China is Burma’s key foreign patron and biggest lender, and has massive infrastructure investments inside the country. But the lopsided relationship has also triggered fears inside Burma that the Chinese are looting the country’s rich minerals, natural gas, and other resources. In September, the Burmese government suspended construction of a $3.6 billion Chinese-backed hydroelectric dam on the Irrawaddy River that would have supplied power to China. The project had met with stiff grassroots opposition inside the country, triggering rare street protests in Rangoon. Burma’s foreign minister visited Beijing on Monday to try to resolve the disagreement, but Chinese authorities remain queasy about the possibility of competing with U.S. officials over Burma. “Of course, China’s strategic suspicions about U.S.-Burma relations will increase,” predicts Professor Shi Yinhong, a foreign affairs expert at Renmin University. “This diplomatic competition is something very tricky, and it cannot be brought into the open. Naturally there will be a lot of suspicion.”

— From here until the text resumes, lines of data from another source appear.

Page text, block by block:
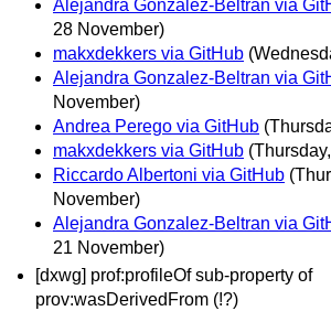
Alejandra Gonzalez-Beltran via
28 November)
makxdekkers via GitHub
Alejandra Gonzalez-Beltran via
November)
Andrea Perego via GitHub
makxdekkers via GitHub
Riccardo Albertoni via GitHub
November)
Alejandra Gonzalez-Beltran via
21 November)
[dxwg] prof:profileOf sub-property of
prov:wasDerivedFrom (!?)
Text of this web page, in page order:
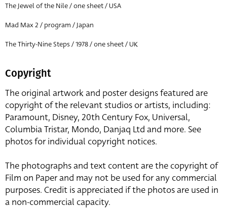
The Jewel of the Nile / one sheet / USA
Mad Max 2 / program / Japan
The Thirty-Nine Steps / 1978 / one sheet / UK
Copyright
The original artwork and poster designs featured are
copyright of the relevant studios or artists, including:
Paramount, Disney, 20th Century Fox, Universal,
Columbia Tristar, Mondo, Danjaq Ltd and more. See
photos for individual copyright notices.
The photographs and text content are the copyright of
Film on Paper and may not be used for any commercial
purposes. Credit is appreciated if the photos are used in
a non-commercial capacity.
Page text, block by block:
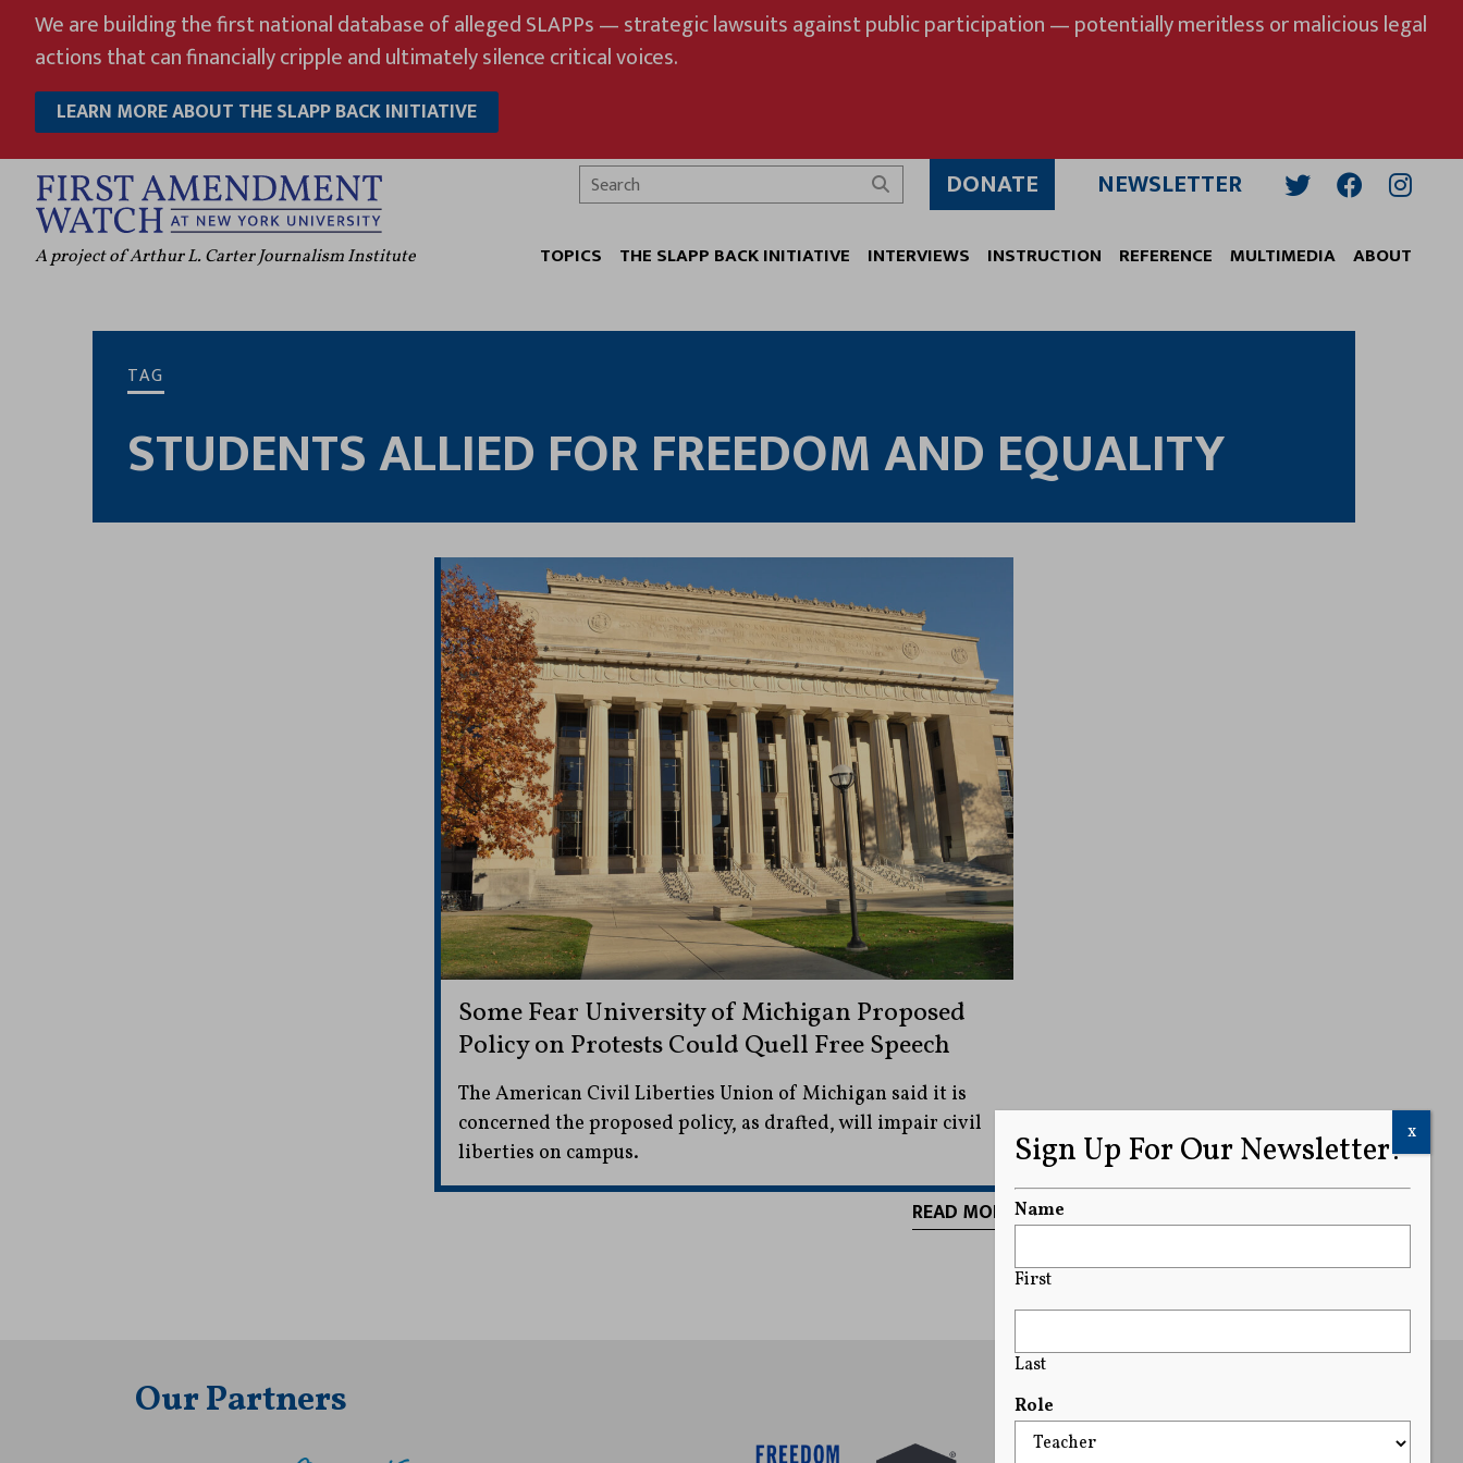
content
We are building the first national database of alleged SLAPPs — strategic lawsuits against public participation — potentially meritless or malicious legal
actions that can financially cripple and ultimately silence critical voices.
LEARN MORE ABOUT THE SLAPP BACK INITIATIVE
A project of Arthur L. Carter Journalism Institute
Search
DONATE NEWSLETTER
TOPICS THE SLAPP BACK INITIATIVE INTERVIEWS INSTRUCTION REFERENCE MULTIMEDIA ABOUT
TAG
STUDENTS ALLIED FOR FREEDOM AND EQUALITY
Some Fear University of Michigan Proposed
Policy on Protests Could Quell Free Speech
The American Civil Liberties Union of Michigan said it is
concerned the proposed policy, as drafted, will impair civil
liberties on campus.
READ MORE
Our Partners
Sign Up For Our Newsletter!
Name
First
Last
Role
x

At the root of many individual Sino-U.S. disagreements such as Burma is a big-picture disconnect in perceptions. “There is a misunderstanding between China and the United States on how to interpret the meaning of the Asia-Pacific region,” says international affairs analyst Sun Zhe of Tsinghua University. “The Pacific region is far bigger, according to the American interpretation; it includes Hawaii, and the U.S. is [therefore] one of the countries of the region. But China has a different interpretation; it thinks the region means Northeast Asia, the Taiwan region, the South China Sea and Vietnam—but not Hawaii. So the concepts are different.” With such vastly different views of the region and its shifting alliances, Campbell and his colleagues have a delicate mission ahead.